# Analyse obtained results

## Imports and necessary definitions valid for all analysis

In [None]:
from pathlib import Path

%matplotlib inline
import matplotlib.pyplot as plt
import numpy as np
import pandas as pd

import seaborn as sns

from matplotlib.backends.backend_pdf import PdfPages
from matplotlib.colors import ListedColormap
from matplotlib.patches import Rectangle
from pandas_profiling import ProfileReport

%load_ext autoreload
%autoreload 2

In [None]:
df = pd.read_csv("experiments/all_results.csv")
df = df.drop("Unnamed: 0", axis=1)
df.head()

In [None]:
ss_methods = df["selection_metric"].unique()
protocols = df["protocol"].unique()

# in some experiments mi_value was saved tih too big precision (differences 
# in 15th floating place) hence we need to round them 
df["mi_value"] = df["mi_value"].round(1)
mi_vals = df["mi_value"].unique()

# permute networks so that they're ordered as following:
# - real networks, ER SF
nets_ml = [
    'aucs', 'ckm_physicians', 'eu_transportation', 'lazega', 
    'er2', 'er3', 'er5', 'sf2', 'sf3', 'sf5',
]
nets_sl = ["eu_trans_1", "er1", "sf1"]
assert set(df["network"].unique()) == set(nets_ml + nets_sl)

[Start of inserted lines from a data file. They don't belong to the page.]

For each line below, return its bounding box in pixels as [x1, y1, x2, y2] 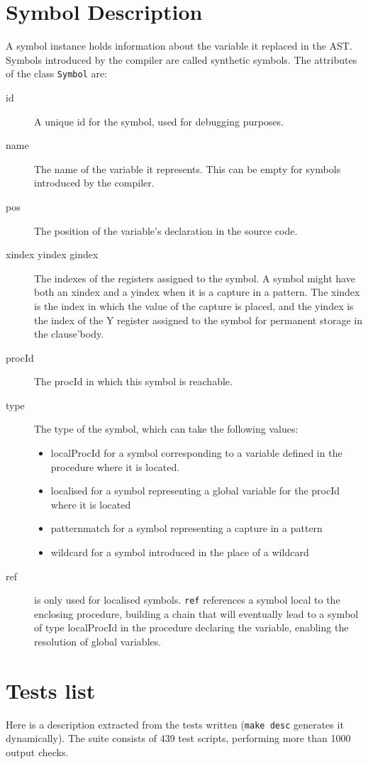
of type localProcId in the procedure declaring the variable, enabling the [34, 620, 349, 635]
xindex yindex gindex [6, 247, 99, 262]
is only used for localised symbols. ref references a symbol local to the [34, 592, 340, 607]
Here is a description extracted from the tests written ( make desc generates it [6, 716, 344, 731]
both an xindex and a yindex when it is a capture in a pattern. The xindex [34, 284, 360, 299]
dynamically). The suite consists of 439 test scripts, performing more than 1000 [6, 731, 351, 746]
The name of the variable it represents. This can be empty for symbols [34, 161, 341, 176]
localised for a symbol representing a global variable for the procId [50, 483, 340, 498]
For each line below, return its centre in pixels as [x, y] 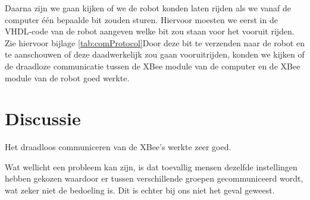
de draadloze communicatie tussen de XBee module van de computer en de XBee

# <----------- SELECT networks to analyse (multilayer of singlelayer)
_net_choice = "ml"
if _net_choice == "ml":
    nets = nets_ml
    net_case = "multilayer"
elif _net_choice == "sl":
    nets = nets_sl
    net_case = "singlelayer"
elif _net_choice == "all":
    nets = nets_ml + nets_sl
    net_case = "all" 
else:
    raise ValueError
print(f"Choice: {net_case}")


ss_methods_abbrv_map ={
    'degree_centrality': "deg-c",
    'greedy': "greedy",
    'k_shell': "k-sh",
    'k_shell_mln': "k-sh-m",
    'neighbourhood_size': "nghb-1s",
    'neighbourhood_2_hop_size': "nghb-2s",
    'page_rank': "p-rnk",
    'page_rank_mln': "p-rnk-m",
    'random': "random",
    'vote_rank': "v-rnk",
    'vote_rank_mln': "v-rnk-m",
}

nets_abbrv_map = {
    "aucs": "aucs",
    "ckm_physicians": "ckmp",
    "lazega": "lazega",
    "eu_transportation": "eutr-A",
    "eu_trans_1": "eutr-1",
    "er1": "er-1",
    "er2": "er-2",
    "er3": "er-3",
    "er5": "er-5",
    "sf1": "sf-1",
    "sf2": "sf-2",
    "sf3": "sf-3",
    "sf5": "sf-5",
}

In [None]:
# for protocol OR we had budgets like [0, 1, 2, 3, 4, 5, 6, 7, 8, 9, 10, 15, 20, 25, 30] 
# for protocol AND we had budgets like 
# [0, 1, 2, 3, 4, 5, 6, 7, 8, 9, 10, 15, 20, 25, 30, 31, 32, 33, 34, 35, 36, 37, 38, 39, 40],
# but we'd like to skip wery low budgets where all methods are unaccurate and keep only:
# [15, 20, 25, 30, 31, 32, 33, 34, 35, 36, 37, 38, 39, 40] 
rows_to_drop = df.loc[
    (df["protocol"] == "AND") & 
    (
        ~df["seeding_budget"].isin(
            {15, 20, 25, 30, 31, 32, 33, 34, 35, 36, 37, 38, 39, 40}
        )
    )
]
df = df.drop(rows_to_drop.index)
s_budgets = df["seeding_budget"].unique()

# drop unselected nets
rows_to_drop = df.loc[~df["network"].isin(set(nets))]
df = df.drop(rows_to_drop.index)


ss_methods, protocols, mi_vals, s_budgets, nets

In [None]:
from typing import Optional, Union

def prepare_ticklabels(series: pd.Index) -> Union[np.ndarray, str]:
    try:
        return series.to_numpy().round(2)
    except:
        return "auto"

def plot_heatmap(
    vis_df: pd.DataFrame,
    heatmap_ax: plt.Axes,
    bar_ax: plt.Axes,
    vrange=(0, 100),
    cmap="RdYlGn",
    mask: Optional[pd.DataFrame] = None,
    fmt: Optional[str] = ".0f",
) -> None:
    sns.heatmap(
        vis_df,
        ax=heatmap_ax,
        cbar_ax=bar_ax,
        cmap=cmap,
        vmin=vrange[0],
        vmax=vrange[1],
        annot=True,
        annot_kws={"size": 7},
        fmt=fmt,
        yticklabels=prepare_ticklabels(vis_df.index),
        xticklabels=prepare_ticklabels(vis_df.columns),
        linewidth=.5,
        mask=mask,
        cbar= True if bar_ax is not None else False,
    )
    heatmap_ax.invert_yaxis()
    # heatmap_ax.tick_params(axis="x", rotation=80)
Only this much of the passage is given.